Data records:
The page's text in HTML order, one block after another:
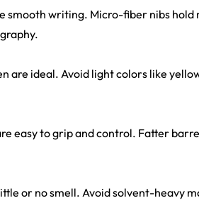
smooth writing. Micro-fiber nibs
are ideal. Avoid light colors like
easy to grip and control. Fatter
or no smell. Avoid solvent-heavy
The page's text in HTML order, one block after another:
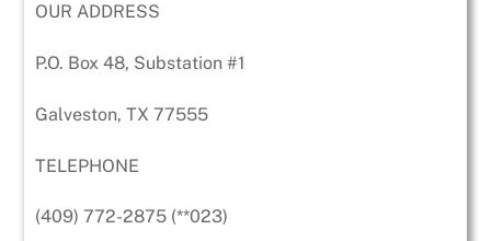
OUR ADDRESS
P.O. Box 48, Substation #1
Galveston, TX 77555
TELEPHONE
(409) 772-2875 (**023)

Exercise: Please set down the data above exactly as given, leaving every picture out.

Exercise response:
The page's text in HTML order, one block after another:
smooth writing. Micro-fiber nibs
are ideal. Avoid light colors like
easy to grip and control. Fatter
or no smell. Avoid solvent-heavy
The page's text in HTML order, one block after another:
OUR ADDRESS
P.O. Box 48, Substation #1
Galveston, TX 77555
TELEPHONE
(409) 772-2875 (**023)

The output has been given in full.